He skidded to a stop, remembering himself.  “Sorry.”  He walked over and picked his jacket up off the floor.

“Thank you,” I smirked at him, before letting him go on his way.  Davey followed suit, and I turned my attention to Justin, who was rifling through the bags he’d placed on the sofa.  

“You sure went all out,” he laughed, as he pulled out a box full of glass Christmas balls.  “I could have just hired somebody to do this for you, baby.”

“But it’s tradition,” I told him, as I walked over to where he stood.  “You’re supposed to decorate the tree with your family.”

He studied the ornaments for a moment.  “I dunno. I never did that.”

“Never?” I scoffed.

He placed the ornaments back in the bag.  “We didn’t have a tree,” he confessed.  “We didn’t have much of a Christmas, actually.  I’m not sure about the boys.  I guess they did at some point after I left.  They wouldn’t have asked you about it otherwise.”

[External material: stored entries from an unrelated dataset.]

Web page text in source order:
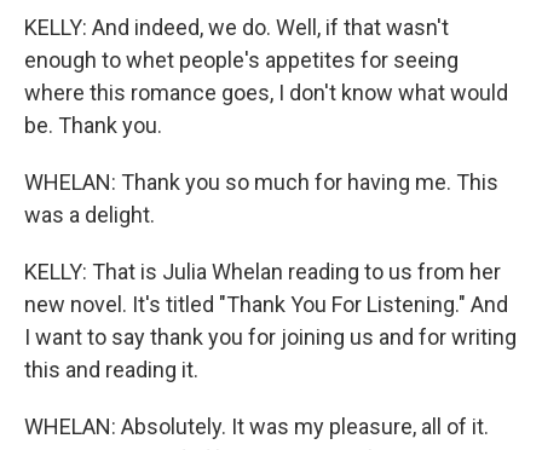
KELLY: And indeed, we do. Well, if that wasn't
enough to whet people's appetites for seeing
where this romance goes, I don't know what would
be. Thank you.
WHELAN: Thank you so much for having me. This
was a delight.
KELLY: That is Julia Whelan reading to us from her
new novel. It's titled "Thank You For Listening." And
I want to say thank you for joining us and for writing
this and reading it.
WHELAN: Absolutely. It was my pleasure, all of it.
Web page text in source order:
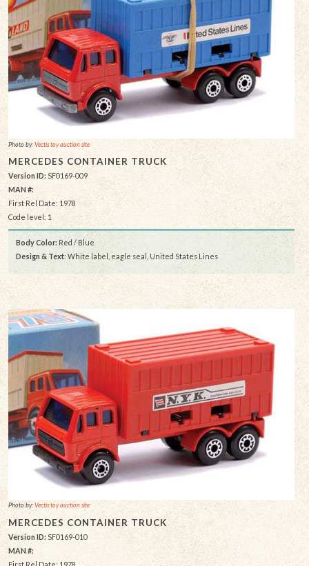
Photo by:Vectis toy auction site
MERCEDES CONTAINER TRUCK
Version ID: SF0169-009
MAN #:
First Rel Date: 1978
Code level: 1
Body Color: Red / Blue
Design & Text: White label, eagle seal, United States Lines
Photo by:Vectis toy auction site
MERCEDES CONTAINER TRUCK
Version ID: SF0169-010
MAN #:
First Rel Date: 1978
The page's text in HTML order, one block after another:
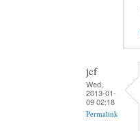
jcf
Wed,
2013-01-
09 02:18
Permalink
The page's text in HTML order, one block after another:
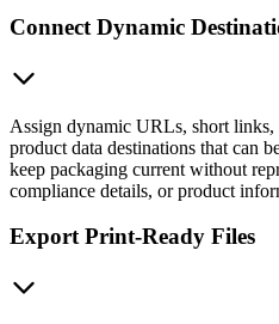
Connect Dynamic
Assign dynamic URLs, short
product data destinations that can
keep packaging current without
compliance details, or product
Export Print-Ready Files
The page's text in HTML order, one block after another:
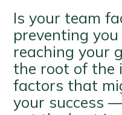
Is your team
preventing
reaching your
the root of the
factors that
your success
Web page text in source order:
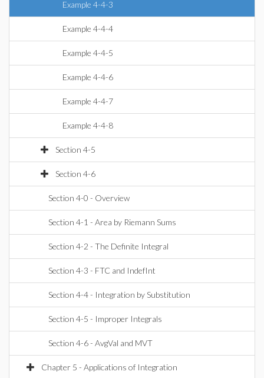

It was another tender spot inside of him.  He had no real connection with Christmas.  In a way, it was like he was about to experience his very first one, and he had no idea what you were supposed to do besides buy material things for your loved ones.  I reached out and squeezed his hand gently.  “Well then I guess I got lucky.  I get to introduce you to a new experience for once.  I promise, it’s not as scary as it seems.”

He laughed a little bit, before drawing me close and running his hands through my hair.  “I like a challenge,” he smirked.  “Especially when it’s with you.”

Justin, myself, and the boys decorated the tree after dinner.  Since Justin has a slight OCD issue, it took longer than anticipated.  Everything had to be color coordinated, and level.  It meant the boys couldn’t run wild and put ornaments everywhere they wanted to, which frustrated Davey more than anyone else.  He whined and pouted when Justin would step in and fix something he did, so eventually I found myself sitting on the couch with him on my lap, watching Austin and Justin finish the job together.  I didn’t get angry.  It would have been silly.  I think it taught me a lot about Justin’s thought process though, and how Austin was exactly like him.  He too had grown impatient with Davey’s disorderly decorating skills.  I think OCD might be a running trait in their family.  Nevertheless, it was something we all got to experience together, as a family, no matter how hands on some of us were with the project.  When it was complete, I couldn’t deny that it was one of the nicest trees I’d seen in years.

It was so nice, in fact, that I persuaded Justin to hire a photographer to come in that weekend so we could take a picture in front of it with the boys.  Surprisingly, he liked the idea.  He said he could use a holiday picture for his office, and I for one was ecstatic.  We had so many Christmas cards coming in from the families that we associated with, I knew it would be nice to send out some of our own.  We had the photo shoot that weekend, and the pictures came back two days later.  There was one in particular that the photographer had Justin and I take by ourselves in front of the mantle.  That one and the picture of the four of us in front of the tree are my two favorites, and Justin agreed to put both of them in his office come the new year.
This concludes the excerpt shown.